Abbott v. New York & New England Railroad

15 N.E. 91, 145 Mass. 450, 1888 Mass. LEXIS 330
CourtMassachusetts Supreme Judicial Court
DecidedJanuary 4, 1888
StatusPublished
Cited by16 cases

This text of 15 N.E. 91 (Abbott v. New York & New England Railroad) is published on Counsel Stack Legal Research, covering Massachusetts Supreme Judicial Court primary law. Counsel Stack provides free access to over 12 million legal documents including statutes, case law, regulations, and constitutions.

Bluebook
Abbott v. New York & New England Railroad, 15 N.E. 91, 145 Mass. 450, 1888 Mass. LEXIS 330 (Mass. 1888).

Opinion

Holmes, J.

The first two cases are actions of tort in two counts, one in trespass, the other alleging the obstruction of a right of way. The alleged trespass consists of the use of a strip of land, five rods wide, by the defendant for its road across the farm of each of the plaintiffs, and is admitted, unless the defendant has a valid location under the statutes of this State.
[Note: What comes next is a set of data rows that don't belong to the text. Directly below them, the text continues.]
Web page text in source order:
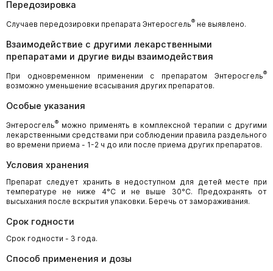
Передозировка
Случаев передозировки препарата Энтеросгель® не выявлено.
Взаимодействие с другими лекарственными
препаратами и другие виды взаимодействия
При одновременном применении с препаратом Энтеросгель®
возможно уменьшение всасывания других препаратов.
Особые указания
Энтеросгель® можно применять в комплексной терапии с другими
лекарственными средствами при соблюдении правила раздельного
во времени приема - 1-2 ч до или после приема других препаратов.
Условия хранения
Препарат следует хранить в недоступном для детей месте при
температуре не ниже 4°С и не выше 30°С. Предохранять от
высыхания после вскрытия упаковки. Беречь от замораживания.
Срок годности
Срок годности - 3 года.
Способ применения и дозы
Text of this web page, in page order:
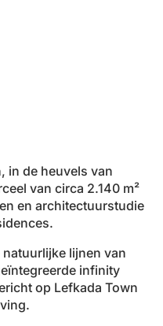
in de heuvels van
van circa 2.140 m²
en architectuurstudie
lijnen van
infinity
op Lefkada Town
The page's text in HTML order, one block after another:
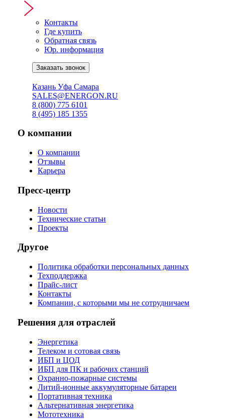
Контакты
Где купить
Обратная связь
Юр. информация
Заказать звонок
Казань Уфа Самара
SALES@ENERGON.RU
8 (800) 775 6101
8 (495) 185 1355
О компании
О компании
Отзывы
Карьера
Пресс-центр
Новости
Технические статьи
Проекты
Другое
Политика обработки персональных данных
Техподдержка
Прайс-лист
Контакты
Компании, с которыми мы не сотрудничаем
Решения для отраслей
Энергетика
Телеком и сотовая связь
ИБП и ЦОД
ИБП для ПК и рабочих станций
Охранно-пожарные системы
Литий-ионные аккумуляторные батареи
Портативная техника
Альтернативная энергетика
Мототехника
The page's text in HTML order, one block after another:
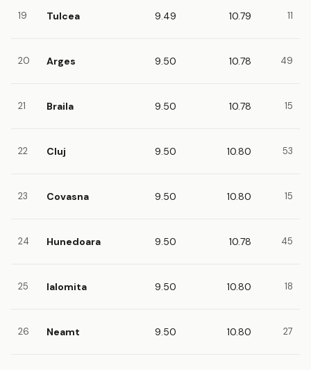
19 Tulcea 9.49 10.79 11
20 Arges 9.50 10.78 49
21 Braila 9.50 10.78 15
22 Cluj 9.50 10.80 53
23 Covasna 9.50 10.80 15
24 Hunedoara 9.50 10.78 45
25 Ialomita 9.50 10.80 18
26 Neamt 9.50 10.80 27
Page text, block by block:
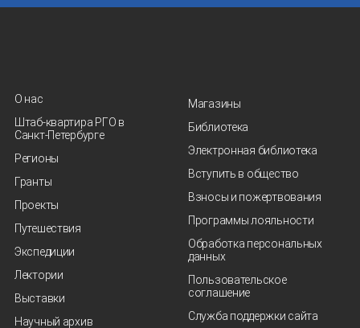
О нас
Штаб-квартира РГО в
Санкт‑Петербурге
Регионы
Гранты
Проекты
Путешествия
Экспедиции
Лектории
Выставки
Научный архив
Магазины
Библиотека
Электронная библиотека
Вступить в общество
Взносы и пожертвования
Программы лояльности
Обработка персональных
данных
Пользовательское
соглашение
Служба поддержки сайта
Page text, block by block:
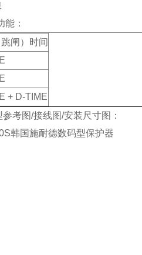
能：
闸）时间
+ D-TIME
考图/接线图/安装尺寸图：
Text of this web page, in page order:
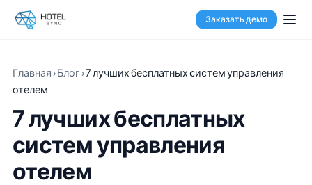
Заказать демо
Главная›Блог›7 лучших бесплатных систем управления
отелем
7 лучших бесплатных
систем управления
отелем
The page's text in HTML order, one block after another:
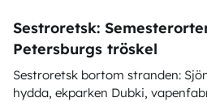
Sestroretsk:
Petersburgs tröskel
Sestroretsk bortom stranden:
hydda, ekparken Dubki,
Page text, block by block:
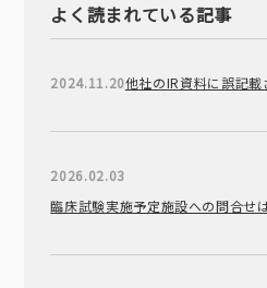
よく読まれている記事
2024.11.20他社のIR資料に誤記載
2026.02.03
臨床試験実施予定施設への問合せ
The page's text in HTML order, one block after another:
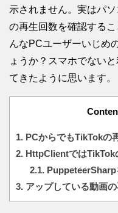
示されません。実はパ
の再生回数を確認する
んなPCユーザーいじめ
ょうか？スマホでない
てきたように思います。
1. PCからでもTikTokの
2. HttpClientではTikTok
2.1.PuppeteerSharp
3. アップしている動画
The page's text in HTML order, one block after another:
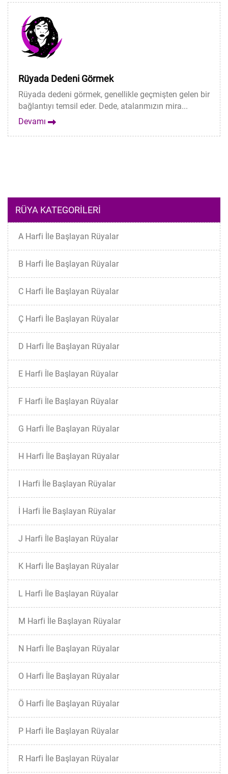
Rüyada Dedeni Görmek
Rüyada dedeni görmek, genellikle geçmişten gelen bir
bağlantıyı temsil eder. Dede, atalarımızın mira...
Devamı
RÜYA KATEGORILERI
A Harfi İle Başlayan Rüyalar
B Harfi İle Başlayan Rüyalar
C Harfi İle Başlayan Rüyalar
Ç Harfi İle Başlayan Rüyalar
D Harfi İle Başlayan Rüyalar
E Harfi İle Başlayan Rüyalar
F Harfi İle Başlayan Rüyalar
G Harfi İle Başlayan Rüyalar
H Harfi İle Başlayan Rüyalar
I Harfi İle Başlayan Rüyalar
İ Harfi İle Başlayan Rüyalar
J Harfi İle Başlayan Rüyalar
K Harfi İle Başlayan Rüyalar
L Harfi İle Başlayan Rüyalar
M Harfi İle Başlayan Rüyalar
N Harfi İle Başlayan Rüyalar
O Harfi İle Başlayan Rüyalar
Ö Harfi İle Başlayan Rüyalar
P Harfi İle Başlayan Rüyalar
R Harfi İle Başlayan Rüyalar
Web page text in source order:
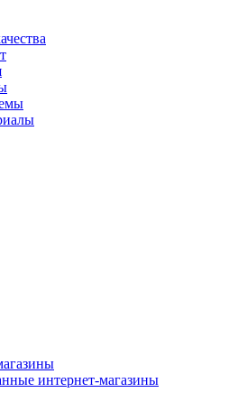
интернет-магазины
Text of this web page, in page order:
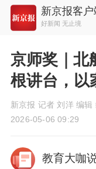
新京报客户
好新闻 无止境
京师奖｜北
根讲台，以
新京报 记者 刘洋 编辑
2026-05-06 09:29
教育大咖
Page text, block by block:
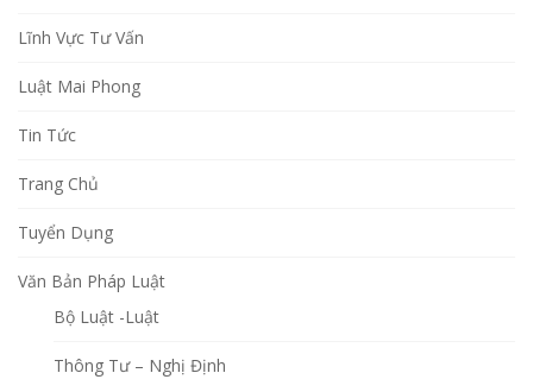
Lĩnh Vực Tư Vấn
Luật Mai Phong
Tin Tức
Trang Chủ
Tuyển Dụng
Văn Bản Pháp Luật
Bộ Luật -Luật
Thông Tư – Nghị Định
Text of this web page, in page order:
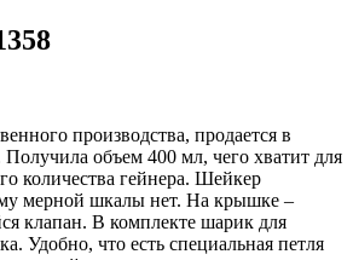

The other count is of less importance, and will be referred to later.

The defendant is the successor of the Boston, Hartford, and Erie Railroad Company, St. 1873, o. 289, and the location [451]*451principally relied on is a location five rods wide made by that company on March 80, 1866. At that time that company was a Connecticut corporation only, and held no charter from this Commonwealth. It had taken a deed from the Southern Midland Railroad Company, (whose projected road ran through the premises in question,) purporting to convey the franchises and property of the latter, and certain acts had been passed by the Legislature; but the plaintiff contends that nothing had been done sufficient to confer upon a foreign corporation the power to take land by eminent domain, and that, if enough had been done, the Boston, Hartford, and Erie Railroad Company did not comply with conditions precedent attached to the exercise of such power.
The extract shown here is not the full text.